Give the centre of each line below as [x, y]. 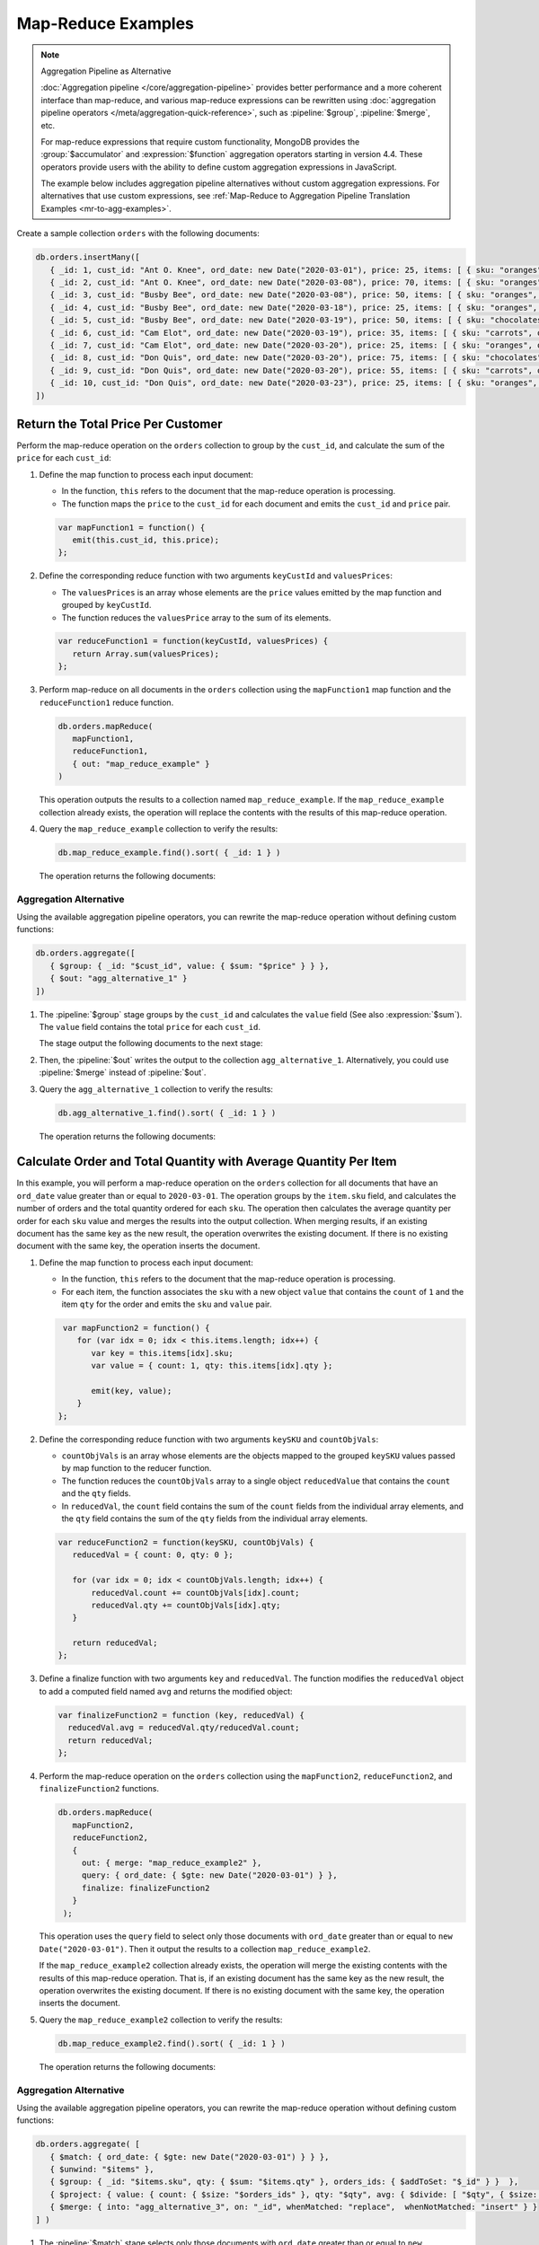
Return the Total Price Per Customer [119, 423]
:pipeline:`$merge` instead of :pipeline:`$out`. [123, 1072]
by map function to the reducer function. [137, 1468]
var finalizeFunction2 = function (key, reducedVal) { [181, 1715]
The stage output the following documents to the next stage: [151, 1043]
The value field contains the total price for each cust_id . [150, 1026]
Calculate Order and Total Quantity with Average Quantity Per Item [207, 1162]
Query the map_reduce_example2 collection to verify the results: [161, 2020]
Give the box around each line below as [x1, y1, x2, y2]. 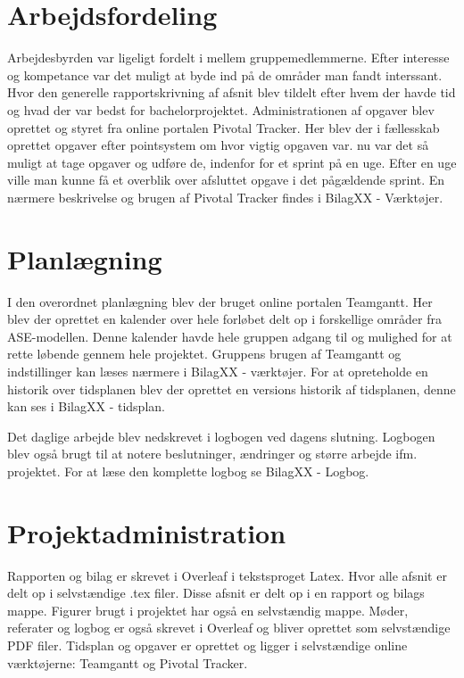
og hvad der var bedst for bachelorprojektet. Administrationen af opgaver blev [7, 100, 435, 119]
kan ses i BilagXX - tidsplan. [7, 397, 165, 416]
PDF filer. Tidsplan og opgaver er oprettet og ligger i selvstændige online [7, 636, 408, 655]
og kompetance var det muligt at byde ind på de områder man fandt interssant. [7, 65, 443, 84]
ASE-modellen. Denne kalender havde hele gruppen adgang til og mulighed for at [7, 327, 452, 345]
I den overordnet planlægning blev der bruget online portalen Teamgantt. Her [7, 292, 433, 310]
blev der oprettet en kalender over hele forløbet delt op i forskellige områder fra [7, 310, 442, 328]
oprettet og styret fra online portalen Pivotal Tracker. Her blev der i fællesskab [7, 118, 440, 136]
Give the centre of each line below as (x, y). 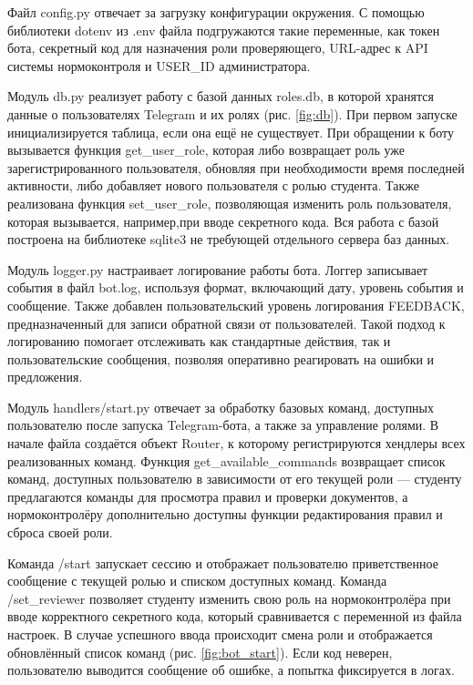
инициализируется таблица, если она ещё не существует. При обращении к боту (231, 132)
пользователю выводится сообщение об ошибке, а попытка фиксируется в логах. (231, 670)
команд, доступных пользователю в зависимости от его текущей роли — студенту (235, 479)
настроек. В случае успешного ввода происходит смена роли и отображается (220, 634)
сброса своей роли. (60, 532)
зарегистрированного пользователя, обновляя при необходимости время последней (236, 167)
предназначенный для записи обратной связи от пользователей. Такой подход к (226, 323)
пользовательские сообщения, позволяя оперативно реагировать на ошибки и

-- Task details --
From the entries above, return each line with the word "blev" in it.

-- Answer area --
og hvad der var bedst for bachelorprojektet. Administrationen af opgaver blev [7, 100, 435, 119]
I den overordnet planlægning blev der bruget online portalen Teamgantt. Her [7, 292, 433, 310]
blev der oprettet en kalender over hele forløbet delt op i forskellige områder fra [7, 310, 442, 328]
oprettet og styret fra online portalen Pivotal Tracker. Her blev der i fællesskab [7, 118, 440, 136]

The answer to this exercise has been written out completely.